For all the uncertainty ahead, one thing is clear—there is not one leader with enough backing to take over the country’s monstrous economic mess. Antonis Samaras of the New Democracy Party and Evangelos Venizelos of the PASOK are the best-known candidates. But neither leader is willing to step aside to share power in a broad coalition government, leading to speculation that an elected government will still need to appoint a neutral technocratic-style leader like Papademos to muddle through the economic crisis. “There are some who think keeping Papademos or a third person in power is the only answer,” says Emmanouilidis. “There are others who wish for a different kind of technocrat–someone weaker–to play to the parties. But a coalition dominated by tactics like that ultimately isn’t good for the Greek people.”
Samaras, who very much sees himself as the frontrunner, told the Greek newspaper Axia that it will likely take several rounds of voting to weed out the smaller parties and determine a true winner. “It’s blackmail to impose on a party that wins the election to govern with those who have lost,” he said. “That won’t just create a lack of governance, it will create a prolonged lack of governance, and that is exactly what we want to avoid.” But polls show that the New Democracy and PASOK parties combined would only get a third of the votes, which means negotiating with the smaller parties is inevitable.
Whoever wins, Emmanouilidis says he sees no sign that Greek voters want a government that will lead them out of the European Union despite the anger on the streets. Greece has been granted two massive bailouts from the European Union to try to solve their debt crisis, and many Greeks lament that they are being held hostage to countries like Germany, which has pressured Greece to pass harsh cuts to meet the strict rules attached to the EU’s bailout loans.
Dimitris Christoulas, the pensioner who took his life, summed up the sentiments of many in his chilling suicide note. “I see no other solution than this dignified end to my life, so I don’t find myself fishing through garbage cans for my sustenance. I believe that young people with no future will one day take up arms and hang the traitors of this country at Syntagma Square, just like the Italians did to Mussolini in 1945.”

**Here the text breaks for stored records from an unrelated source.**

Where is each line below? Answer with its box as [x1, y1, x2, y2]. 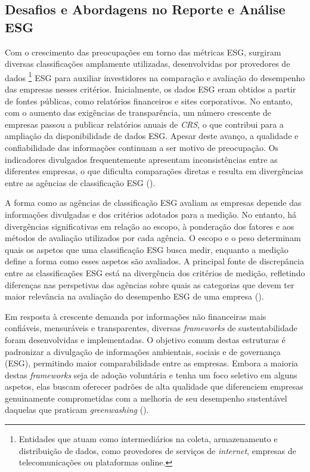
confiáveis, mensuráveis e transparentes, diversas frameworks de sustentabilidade [5, 322, 297, 334]
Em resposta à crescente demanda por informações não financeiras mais [5, 310, 266, 322]
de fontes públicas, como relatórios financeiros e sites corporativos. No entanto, [5, 94, 293, 107]
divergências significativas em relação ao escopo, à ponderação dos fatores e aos [5, 220, 294, 232]
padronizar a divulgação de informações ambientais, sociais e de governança [5, 345, 281, 357]
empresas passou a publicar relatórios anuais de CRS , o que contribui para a [5, 118, 284, 130]
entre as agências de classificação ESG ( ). [5, 176, 156, 189]
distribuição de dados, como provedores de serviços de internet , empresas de [18, 444, 296, 456]
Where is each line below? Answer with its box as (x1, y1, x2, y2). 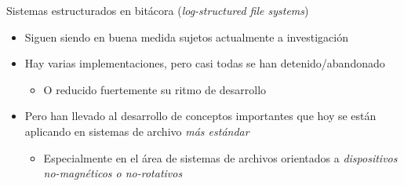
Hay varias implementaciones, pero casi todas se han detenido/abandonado (24, 55, 385, 71)
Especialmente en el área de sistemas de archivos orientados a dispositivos (43, 149, 398, 166)
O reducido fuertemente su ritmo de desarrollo (43, 81, 267, 97)
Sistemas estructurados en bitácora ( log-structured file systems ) (6, 2, 309, 18)
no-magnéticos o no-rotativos (43, 165, 183, 181)
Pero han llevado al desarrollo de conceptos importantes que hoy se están (24, 108, 377, 124)
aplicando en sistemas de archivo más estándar (24, 122, 249, 139)
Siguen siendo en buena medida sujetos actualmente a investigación (24, 28, 348, 45)
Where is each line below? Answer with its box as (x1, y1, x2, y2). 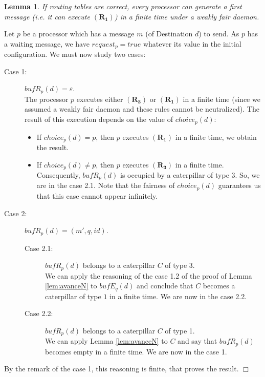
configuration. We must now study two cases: (4, 49, 146, 59)
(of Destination (145, 28, 193, 39)
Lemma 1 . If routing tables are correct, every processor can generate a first (4, 1, 242, 11)
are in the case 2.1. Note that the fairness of (36, 180, 175, 191)
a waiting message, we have (4, 38, 90, 49)
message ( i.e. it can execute (4, 11, 90, 22)
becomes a (203, 280, 235, 291)
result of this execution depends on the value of (25, 114, 173, 124)
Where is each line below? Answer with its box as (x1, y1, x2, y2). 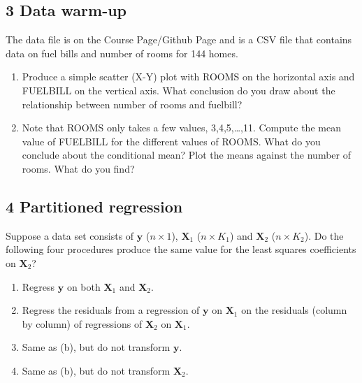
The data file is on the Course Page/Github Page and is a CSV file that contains (6, 32, 352, 47)
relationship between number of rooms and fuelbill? (22, 96, 242, 111)
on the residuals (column (241, 303, 347, 317)
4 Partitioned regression (6, 195, 183, 217)
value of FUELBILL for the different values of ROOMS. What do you (22, 133, 321, 148)
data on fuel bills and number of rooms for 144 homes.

Still, Emmanouilidis says, a large segment of the Greek population wants to stay within the EU and is ready to do what it takes, even if it means more austerity. “Being ‘ready to do what it takes’ is a big task,” he says. “But early polls show support for staying with a government that makes the EU requirements a priority. But of course anything could happen. Political logic does not always follow regular logic.”